Records from a data source

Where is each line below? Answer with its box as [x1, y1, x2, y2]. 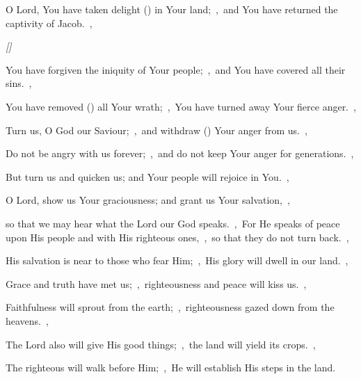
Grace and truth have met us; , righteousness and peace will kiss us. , [6, 276, 307, 291]
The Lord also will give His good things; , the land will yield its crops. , [6, 337, 316, 351]
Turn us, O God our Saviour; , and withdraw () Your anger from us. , [6, 122, 307, 137]
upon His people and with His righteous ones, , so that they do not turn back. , [6, 229, 349, 244]
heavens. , [6, 313, 49, 328]
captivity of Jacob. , [6, 15, 93, 30]
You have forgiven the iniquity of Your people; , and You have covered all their [6, 62, 346, 76]
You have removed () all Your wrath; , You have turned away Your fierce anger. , [6, 99, 356, 113]
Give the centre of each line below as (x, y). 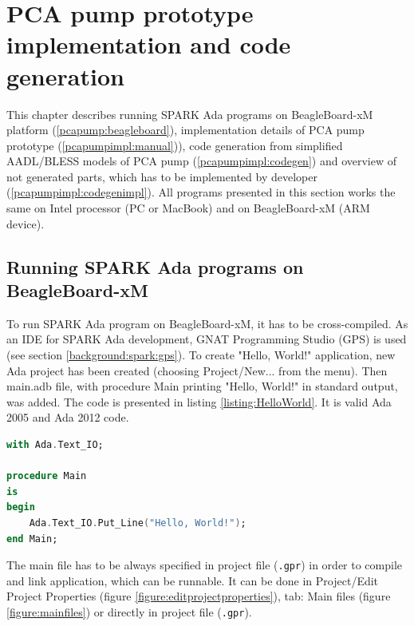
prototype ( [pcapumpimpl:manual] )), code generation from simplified (175, 145)
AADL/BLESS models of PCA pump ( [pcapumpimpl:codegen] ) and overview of (202, 161)
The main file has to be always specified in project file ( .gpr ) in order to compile (205, 565)
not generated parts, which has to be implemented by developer (162, 176)
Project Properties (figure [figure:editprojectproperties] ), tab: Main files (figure (199, 596)
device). (26, 223)
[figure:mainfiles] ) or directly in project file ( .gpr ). (129, 612)
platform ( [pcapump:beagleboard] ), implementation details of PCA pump (185, 130)

_WORK TO BE COMPLETED_
Each of the lines above should be transcribed exactly; no image is to be copied.

_SOLUTION TO THE EXERCISE_
Where is each line below? Answer with its box as [x1, y1, x2, y2]. 
Grace and truth have met us; , righteousness and peace will kiss us. , [6, 276, 307, 291]
The Lord also will give His good things; , the land will yield its crops. , [6, 337, 316, 351]
Turn us, O God our Saviour; , and withdraw () Your anger from us. , [6, 122, 307, 137]
upon His people and with His righteous ones, , so that they do not turn back. , [6, 229, 349, 244]
heavens. , [6, 313, 49, 328]
captivity of Jacob. , [6, 15, 93, 30]
You have forgiven the iniquity of Your people; , and You have covered all their [6, 62, 346, 76]
You have removed () all Your wrath; , You have turned away Your fierce anger. , [6, 99, 356, 113]
Give the centre of each line below as (x, y). 
prototype ( [pcapumpimpl:manual] )), code generation from simplified (175, 145)
AADL/BLESS models of PCA pump ( [pcapumpimpl:codegen] ) and overview of (202, 161)
The main file has to be always specified in project file ( .gpr ) in order to compile (205, 565)
not generated parts, which has to be implemented by developer (162, 176)
Project Properties (figure [figure:editprojectproperties] ), tab: Main files (figure (199, 596)
device). (26, 223)
[figure:mainfiles] ) or directly in project file ( .gpr ). (129, 612)
platform ( [pcapump:beagleboard] ), implementation details of PCA pump (185, 130)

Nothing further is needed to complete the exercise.